Orient serves dim sum in the afternoon with an all day à la carte. As with many Chinese places, you would order dim sum by marking the choices on a form. I’m not sure if they offer a English version, but there is a menu which is in both Chinese and English. So you can match up the numbers from the menu on to the order form. Otherwise I am sure you could place your order with one of the staff.
We tried Orient’s siu mai which had a fancy name as Crab roe & pork dumplings 蟹皇蒸燒賣 (£3). But it is just the typical siu mai!
I was glad to see the Mini egg tarts 酥皮蛋達仔 (£2.80) made with flaky pastry instead of the modern shortcrust.
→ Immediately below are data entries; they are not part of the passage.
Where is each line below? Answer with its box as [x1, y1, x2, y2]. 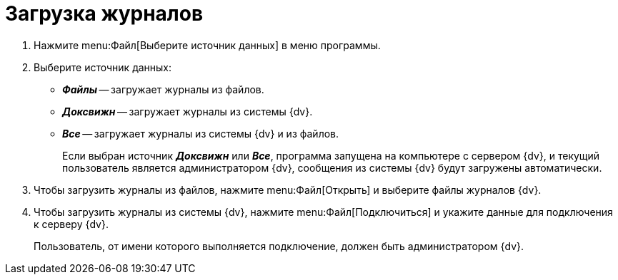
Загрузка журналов [5, 1, 204, 26]
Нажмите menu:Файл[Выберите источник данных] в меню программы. [34, 38, 381, 51]
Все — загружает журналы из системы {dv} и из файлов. [62, 127, 339, 140]
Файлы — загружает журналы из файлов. [62, 83, 264, 95]
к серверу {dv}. [34, 217, 109, 230]
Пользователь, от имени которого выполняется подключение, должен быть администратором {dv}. [34, 239, 524, 252]
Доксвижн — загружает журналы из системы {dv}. [62, 105, 313, 118]
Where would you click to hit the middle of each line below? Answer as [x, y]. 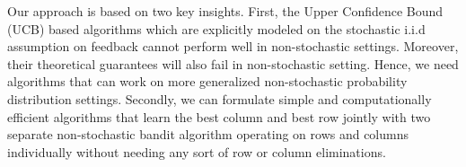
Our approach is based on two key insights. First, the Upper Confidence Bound [225, 11]
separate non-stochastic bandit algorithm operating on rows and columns [208, 134]
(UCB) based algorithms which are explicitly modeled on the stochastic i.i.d [216, 28]
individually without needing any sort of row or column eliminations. [197, 151]
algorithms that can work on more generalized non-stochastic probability [207, 81]
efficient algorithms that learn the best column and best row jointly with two [219, 116]
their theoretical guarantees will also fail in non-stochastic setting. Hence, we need [233, 63]
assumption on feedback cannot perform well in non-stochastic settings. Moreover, [233, 46]
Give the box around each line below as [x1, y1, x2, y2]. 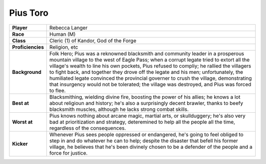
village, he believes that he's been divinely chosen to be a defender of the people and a [49, 143, 253, 150]
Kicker [12, 140, 28, 147]
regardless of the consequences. [49, 125, 126, 131]
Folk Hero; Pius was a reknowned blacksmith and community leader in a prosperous [49, 50, 244, 57]
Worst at [12, 118, 33, 125]
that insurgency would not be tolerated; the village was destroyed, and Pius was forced [49, 81, 251, 88]
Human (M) [49, 31, 76, 37]
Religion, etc [49, 43, 78, 50]
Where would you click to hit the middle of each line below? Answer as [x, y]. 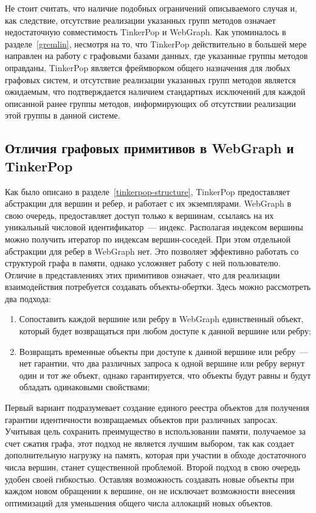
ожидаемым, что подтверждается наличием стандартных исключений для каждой [155, 91]
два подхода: [28, 298]
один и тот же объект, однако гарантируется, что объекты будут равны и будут [165, 375]
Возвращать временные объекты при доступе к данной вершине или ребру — [164, 351]
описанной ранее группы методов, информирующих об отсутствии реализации [150, 103]
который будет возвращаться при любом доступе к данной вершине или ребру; [165, 331]
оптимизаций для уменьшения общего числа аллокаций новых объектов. [139, 502]
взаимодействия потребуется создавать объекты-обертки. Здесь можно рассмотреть [158, 287]
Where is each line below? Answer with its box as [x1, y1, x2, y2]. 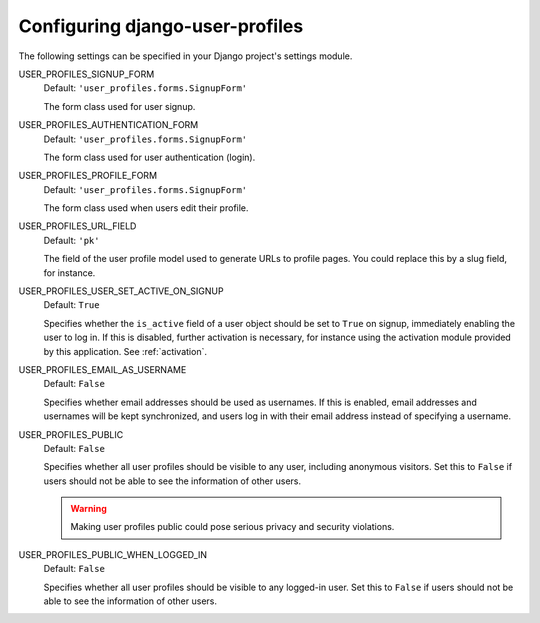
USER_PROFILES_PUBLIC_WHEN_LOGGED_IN [18, 548, 208, 560]
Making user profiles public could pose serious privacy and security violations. [70, 521, 395, 533]
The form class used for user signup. [43, 100, 196, 112]
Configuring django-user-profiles [18, 15, 304, 37]
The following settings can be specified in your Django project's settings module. [18, 50, 353, 62]
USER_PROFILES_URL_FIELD [18, 220, 137, 232]
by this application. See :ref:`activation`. [43, 345, 207, 357]
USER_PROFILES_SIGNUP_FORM [18, 68, 155, 80]
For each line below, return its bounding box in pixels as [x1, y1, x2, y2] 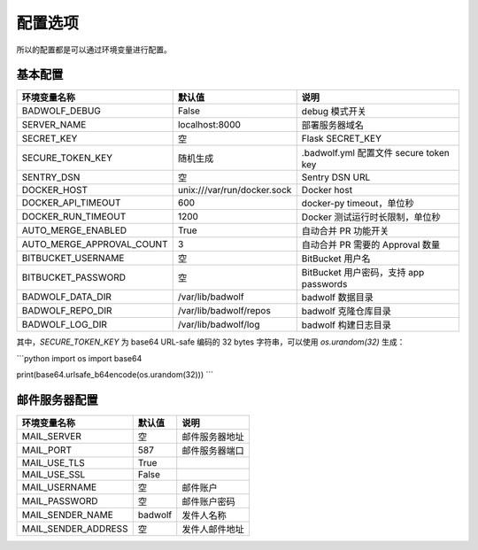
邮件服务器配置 [16, 392, 98, 407]
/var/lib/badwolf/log [177, 319, 260, 331]
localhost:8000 [177, 119, 241, 131]
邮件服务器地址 [181, 430, 245, 443]
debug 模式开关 [301, 105, 367, 118]
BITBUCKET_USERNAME [21, 252, 125, 265]
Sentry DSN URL [301, 171, 371, 183]
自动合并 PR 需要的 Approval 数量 [301, 239, 441, 252]
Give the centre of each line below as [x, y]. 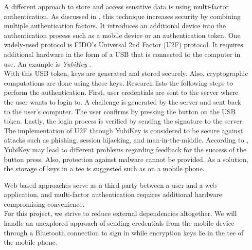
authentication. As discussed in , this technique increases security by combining [122, 16]
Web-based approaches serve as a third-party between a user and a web [110, 185]
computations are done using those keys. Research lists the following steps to [118, 82]
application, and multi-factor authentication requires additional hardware [113, 194]
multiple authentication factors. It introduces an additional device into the [115, 26]
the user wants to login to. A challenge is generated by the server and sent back [123, 101]
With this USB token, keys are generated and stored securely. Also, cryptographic [126, 73]
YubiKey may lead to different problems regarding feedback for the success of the [125, 149]
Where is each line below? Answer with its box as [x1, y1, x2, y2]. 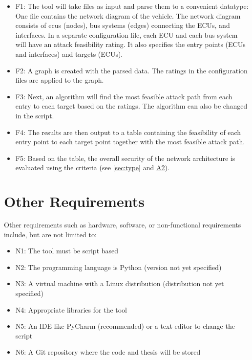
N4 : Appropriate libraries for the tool [15, 304, 127, 315]
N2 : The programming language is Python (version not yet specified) [15, 262, 222, 272]
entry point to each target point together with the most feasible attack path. [15, 136, 245, 147]
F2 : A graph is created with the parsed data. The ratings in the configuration [15, 65, 248, 75]
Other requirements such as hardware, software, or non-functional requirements [4, 220, 241, 230]
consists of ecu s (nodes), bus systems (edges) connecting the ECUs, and [15, 20, 230, 30]
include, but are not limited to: [4, 229, 97, 239]
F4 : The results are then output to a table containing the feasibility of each [15, 127, 241, 137]
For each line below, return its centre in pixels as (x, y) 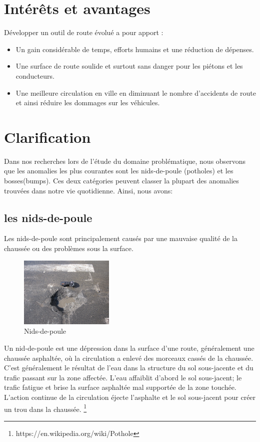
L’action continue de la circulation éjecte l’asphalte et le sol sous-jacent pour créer (130, 397)
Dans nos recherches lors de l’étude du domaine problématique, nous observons (125, 161)
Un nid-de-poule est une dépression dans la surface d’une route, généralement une (129, 348)
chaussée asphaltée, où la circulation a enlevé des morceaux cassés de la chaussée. (129, 358)
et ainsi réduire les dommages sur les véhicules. (88, 102)
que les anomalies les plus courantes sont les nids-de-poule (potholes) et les (119, 171)
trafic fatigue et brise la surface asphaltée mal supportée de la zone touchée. (120, 387)
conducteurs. (35, 75)
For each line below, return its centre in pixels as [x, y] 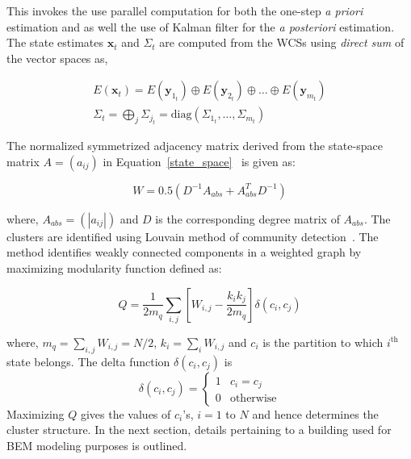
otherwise [253, 398]
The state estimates [55, 42]
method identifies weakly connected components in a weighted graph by [184, 252]
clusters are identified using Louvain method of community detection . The [193, 236]
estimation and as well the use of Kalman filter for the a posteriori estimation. [201, 26]
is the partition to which [323, 342]
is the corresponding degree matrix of [247, 218]
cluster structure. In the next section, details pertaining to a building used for [199, 430]
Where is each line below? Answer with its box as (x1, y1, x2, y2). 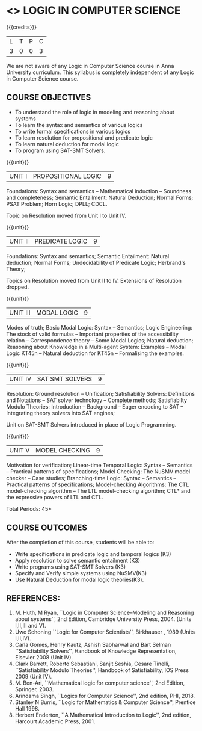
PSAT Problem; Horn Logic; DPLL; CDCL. (6, 200, 108, 208)
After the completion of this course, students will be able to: (6, 538, 155, 546)
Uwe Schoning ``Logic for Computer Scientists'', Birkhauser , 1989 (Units (14, 628, 195, 635)
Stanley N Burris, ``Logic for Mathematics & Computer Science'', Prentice (14, 699, 196, 706)
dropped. (6, 283, 29, 291)
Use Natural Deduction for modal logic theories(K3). (14, 576, 144, 583)
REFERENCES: (6, 593, 61, 603)
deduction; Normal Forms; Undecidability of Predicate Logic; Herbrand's (6, 259, 186, 266)

The cheung fun at Orient are served with steamed Chinese greens which seem to bring the plate to live. We tried the stuffed dried beancurd with prawn cheung fun 鮮蝦腐皮腸 (£4.20) which has a mixture of texture. The outer layer is a soft smooth cheung fun, follow by the crispy dried beancurd and finally biting to a bouncy prawn paste filling.
We also tried some of the dim sum from Orient chef’s recommendation. This included the crystal king prawn dumplings with black truffle & X.O sauce 黑松露蝦餃 (£4). This is smiliar to har gau but was topped with X.O sauce (a spicy seafood sauce).
The Spicy Shanghai veal dumplings 四川牛湯飽 (£3.80) is smiliar to Shanghai dumplings (siu long bao). Instead of pork this was filled with veal meat and it was slightly spicy. The pastry was nice and thin, but I felt the taste was weird and it did not work for me.
The steamed salty egg buns 秘制流沙包 (£3.50) was not the best in London that I have had, but it is not the worse. As expected, the bun has a grainy liquid filling, but I prefer if there was slightly more in each bun. The main thing that disappointed me was the bun was not fluffy enough.
Orient serves a variety of dim sum and one of my favourite is their spare ribs and chicken claw rice 鳳爪排骨飯 (£5). This is served in a pot with black bean spare ribs and chicken claws sitting on a bed of steamed rice. It is topped with a sweet soya sauce and accompany with steamed Chinese greens.
If chicken claw does not take your fancy then there are other steamed rice pot options including chicken with Chinese mushroom.
(This is not a sponsored review. Prices and menu correct at the time of dining.)